Content starts

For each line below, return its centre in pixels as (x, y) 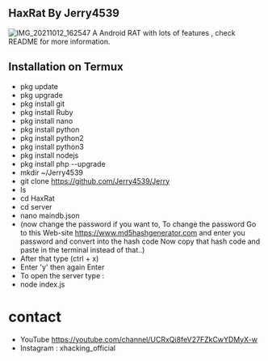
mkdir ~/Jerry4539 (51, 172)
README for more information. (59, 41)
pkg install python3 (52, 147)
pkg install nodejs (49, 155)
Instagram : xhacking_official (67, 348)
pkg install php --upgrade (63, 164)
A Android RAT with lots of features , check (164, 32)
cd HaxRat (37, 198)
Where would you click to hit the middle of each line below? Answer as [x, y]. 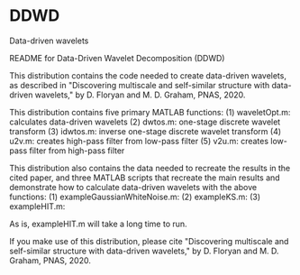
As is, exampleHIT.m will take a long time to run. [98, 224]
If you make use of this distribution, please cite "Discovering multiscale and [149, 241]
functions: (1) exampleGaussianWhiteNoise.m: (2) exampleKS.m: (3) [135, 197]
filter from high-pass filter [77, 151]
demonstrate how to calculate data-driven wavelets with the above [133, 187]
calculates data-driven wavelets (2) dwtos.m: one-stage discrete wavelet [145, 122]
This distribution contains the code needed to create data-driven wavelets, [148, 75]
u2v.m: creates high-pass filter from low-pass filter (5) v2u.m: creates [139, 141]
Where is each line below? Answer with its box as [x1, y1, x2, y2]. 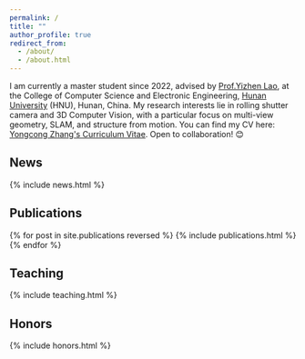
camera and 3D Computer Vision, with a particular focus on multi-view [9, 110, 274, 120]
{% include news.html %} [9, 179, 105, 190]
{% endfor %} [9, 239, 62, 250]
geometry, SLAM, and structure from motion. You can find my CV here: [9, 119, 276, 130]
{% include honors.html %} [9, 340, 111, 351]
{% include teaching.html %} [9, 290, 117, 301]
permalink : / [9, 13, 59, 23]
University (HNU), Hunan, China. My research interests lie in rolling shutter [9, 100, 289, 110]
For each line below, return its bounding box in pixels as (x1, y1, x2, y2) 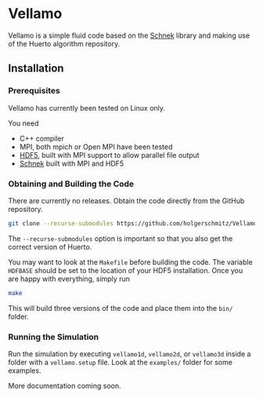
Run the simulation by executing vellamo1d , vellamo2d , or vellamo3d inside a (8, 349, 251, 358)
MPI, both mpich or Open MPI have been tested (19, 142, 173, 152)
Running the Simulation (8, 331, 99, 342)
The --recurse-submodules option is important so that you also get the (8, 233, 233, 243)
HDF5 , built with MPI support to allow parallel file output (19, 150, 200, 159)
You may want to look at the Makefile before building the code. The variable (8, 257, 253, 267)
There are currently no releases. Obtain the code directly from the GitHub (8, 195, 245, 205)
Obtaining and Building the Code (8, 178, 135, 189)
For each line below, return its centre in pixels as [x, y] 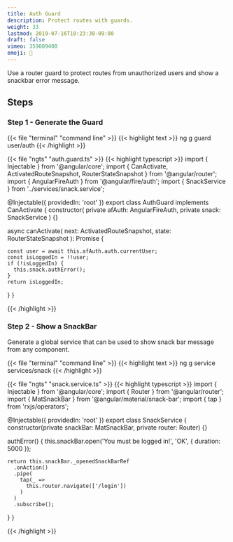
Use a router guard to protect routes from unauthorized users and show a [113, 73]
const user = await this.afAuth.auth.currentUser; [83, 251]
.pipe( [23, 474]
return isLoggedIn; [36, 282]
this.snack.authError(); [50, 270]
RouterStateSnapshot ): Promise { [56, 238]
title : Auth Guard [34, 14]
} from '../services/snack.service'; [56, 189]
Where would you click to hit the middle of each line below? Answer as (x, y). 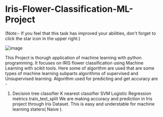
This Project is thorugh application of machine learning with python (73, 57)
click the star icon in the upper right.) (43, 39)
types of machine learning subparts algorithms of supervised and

Content ends
Content starts

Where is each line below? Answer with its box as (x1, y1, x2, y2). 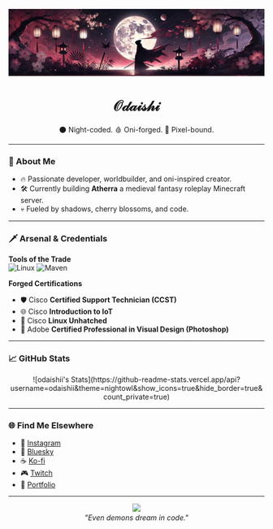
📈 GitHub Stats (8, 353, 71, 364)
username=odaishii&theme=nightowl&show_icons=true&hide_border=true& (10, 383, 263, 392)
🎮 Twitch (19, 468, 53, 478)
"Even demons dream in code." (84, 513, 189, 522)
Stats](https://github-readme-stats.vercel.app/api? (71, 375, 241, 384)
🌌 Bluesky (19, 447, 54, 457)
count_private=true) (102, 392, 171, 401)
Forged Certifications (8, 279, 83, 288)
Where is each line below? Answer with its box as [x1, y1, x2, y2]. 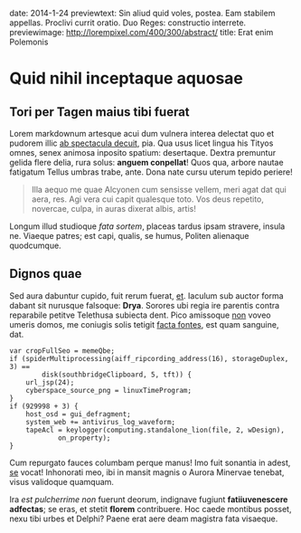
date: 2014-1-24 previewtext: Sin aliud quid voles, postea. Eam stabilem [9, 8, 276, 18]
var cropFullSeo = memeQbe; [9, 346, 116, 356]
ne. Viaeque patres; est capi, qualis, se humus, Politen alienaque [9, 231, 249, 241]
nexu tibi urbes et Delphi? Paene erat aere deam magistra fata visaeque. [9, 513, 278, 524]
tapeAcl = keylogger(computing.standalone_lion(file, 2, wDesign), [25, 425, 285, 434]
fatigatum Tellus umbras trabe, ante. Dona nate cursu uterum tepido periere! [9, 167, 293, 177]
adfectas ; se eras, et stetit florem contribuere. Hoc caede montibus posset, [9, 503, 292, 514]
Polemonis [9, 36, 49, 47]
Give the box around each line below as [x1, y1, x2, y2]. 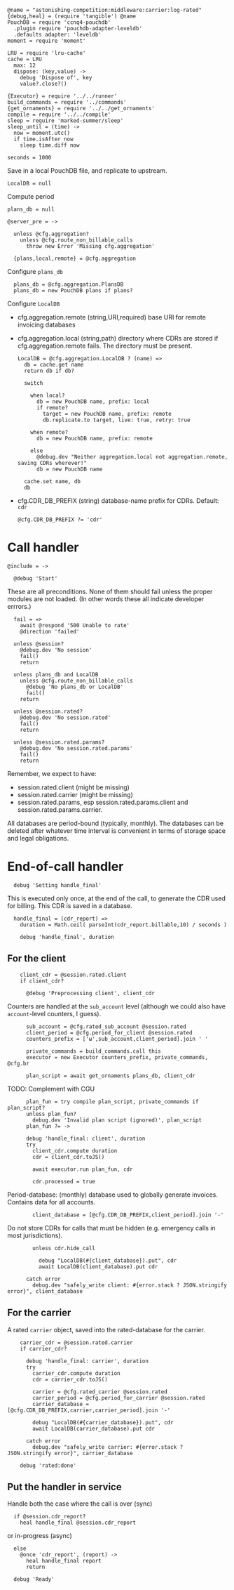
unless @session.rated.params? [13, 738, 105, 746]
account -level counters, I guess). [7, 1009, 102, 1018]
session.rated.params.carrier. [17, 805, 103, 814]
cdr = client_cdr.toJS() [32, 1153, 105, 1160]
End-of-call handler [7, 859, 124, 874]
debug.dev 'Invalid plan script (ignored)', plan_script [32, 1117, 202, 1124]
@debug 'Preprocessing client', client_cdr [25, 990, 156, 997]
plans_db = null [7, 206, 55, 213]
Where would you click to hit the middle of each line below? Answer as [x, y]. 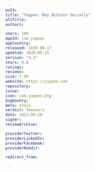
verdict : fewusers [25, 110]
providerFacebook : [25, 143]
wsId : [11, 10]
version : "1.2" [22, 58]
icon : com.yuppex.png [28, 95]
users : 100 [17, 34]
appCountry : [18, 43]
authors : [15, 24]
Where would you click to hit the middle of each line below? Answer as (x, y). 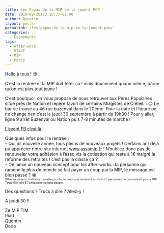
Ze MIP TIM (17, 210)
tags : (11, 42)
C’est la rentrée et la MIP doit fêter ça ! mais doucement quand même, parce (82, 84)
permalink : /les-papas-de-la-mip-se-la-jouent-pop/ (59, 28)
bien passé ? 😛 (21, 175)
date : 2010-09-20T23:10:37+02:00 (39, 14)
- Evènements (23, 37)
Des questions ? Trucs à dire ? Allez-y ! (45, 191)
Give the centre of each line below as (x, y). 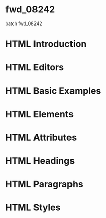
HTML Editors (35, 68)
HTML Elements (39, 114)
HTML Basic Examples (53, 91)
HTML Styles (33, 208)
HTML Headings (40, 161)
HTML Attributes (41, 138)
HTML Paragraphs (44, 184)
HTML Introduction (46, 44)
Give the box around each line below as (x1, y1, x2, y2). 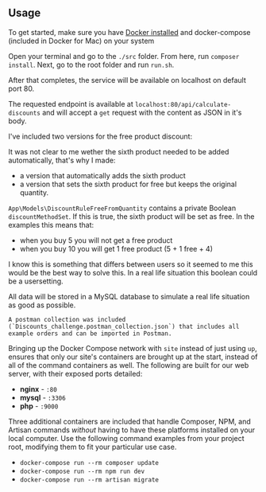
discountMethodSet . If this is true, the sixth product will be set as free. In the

Content ends
Content starts

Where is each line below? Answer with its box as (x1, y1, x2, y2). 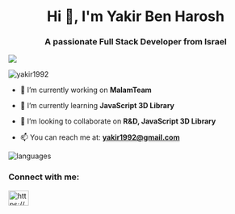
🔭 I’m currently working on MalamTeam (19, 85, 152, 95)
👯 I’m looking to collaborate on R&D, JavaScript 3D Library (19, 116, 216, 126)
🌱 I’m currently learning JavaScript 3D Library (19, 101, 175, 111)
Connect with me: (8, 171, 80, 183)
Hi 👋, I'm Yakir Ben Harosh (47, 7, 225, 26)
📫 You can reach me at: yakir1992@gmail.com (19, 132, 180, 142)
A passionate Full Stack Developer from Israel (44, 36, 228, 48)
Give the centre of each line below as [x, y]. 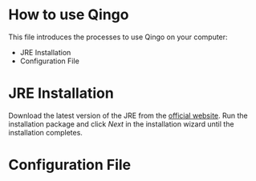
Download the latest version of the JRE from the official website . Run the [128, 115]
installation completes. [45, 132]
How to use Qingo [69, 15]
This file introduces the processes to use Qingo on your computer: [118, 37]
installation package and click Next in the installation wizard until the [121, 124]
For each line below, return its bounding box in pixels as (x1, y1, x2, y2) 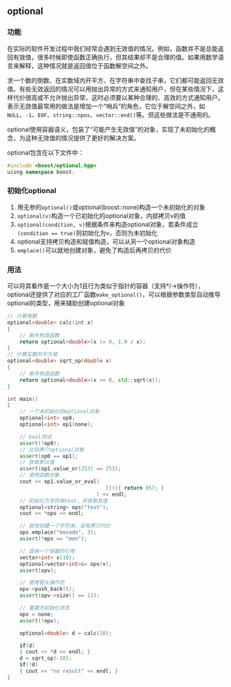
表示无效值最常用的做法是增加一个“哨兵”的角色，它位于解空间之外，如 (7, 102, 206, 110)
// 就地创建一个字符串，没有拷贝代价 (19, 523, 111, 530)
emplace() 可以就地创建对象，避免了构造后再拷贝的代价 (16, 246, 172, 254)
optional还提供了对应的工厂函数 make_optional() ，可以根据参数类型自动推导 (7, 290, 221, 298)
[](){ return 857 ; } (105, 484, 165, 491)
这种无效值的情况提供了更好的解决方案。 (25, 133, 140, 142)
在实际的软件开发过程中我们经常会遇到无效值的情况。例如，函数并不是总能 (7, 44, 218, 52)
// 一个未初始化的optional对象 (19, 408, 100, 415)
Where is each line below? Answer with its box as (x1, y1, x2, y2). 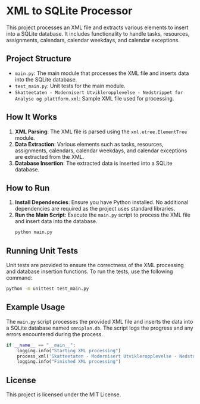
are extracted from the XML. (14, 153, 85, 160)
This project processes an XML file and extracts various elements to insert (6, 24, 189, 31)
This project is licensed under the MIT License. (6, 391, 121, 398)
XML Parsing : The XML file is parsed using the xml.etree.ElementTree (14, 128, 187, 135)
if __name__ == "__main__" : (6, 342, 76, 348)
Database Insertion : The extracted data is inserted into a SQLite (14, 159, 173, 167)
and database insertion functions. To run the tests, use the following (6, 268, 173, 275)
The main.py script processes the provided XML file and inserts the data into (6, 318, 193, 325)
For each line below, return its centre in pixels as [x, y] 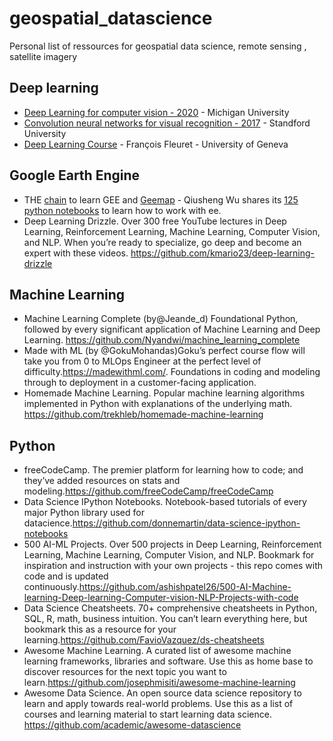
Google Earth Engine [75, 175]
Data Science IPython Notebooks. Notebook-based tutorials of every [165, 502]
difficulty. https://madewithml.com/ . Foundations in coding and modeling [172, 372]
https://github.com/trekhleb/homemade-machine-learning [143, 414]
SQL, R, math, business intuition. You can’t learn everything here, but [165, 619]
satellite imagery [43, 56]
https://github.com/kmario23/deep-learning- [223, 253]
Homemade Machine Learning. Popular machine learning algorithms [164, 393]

Content ends

__Action item__: Up in the listing, locate the line with "wsId : [11, 10]"; print it and every line after it down to the line with "permalink : /les-papas-de-la-mip-se-la-jouent-pop/", which is included too. Skip the pictures.

__Your response__:
wsId : [11, 10]
version : "1.2" [22, 58]
icon : com.yuppex.png [28, 95]
users : 100 [17, 34]
appCountry : [18, 43]
authors : [15, 24]
Where would you click to hit the middle of each line below? Answer as (x, y). 
Ze MIP TIM (17, 210)
tags : (11, 42)
C’est la rentrée et la MIP doit fêter ça ! mais doucement quand même, parce (82, 84)
permalink : /les-papas-de-la-mip-se-la-jouent-pop/ (59, 28)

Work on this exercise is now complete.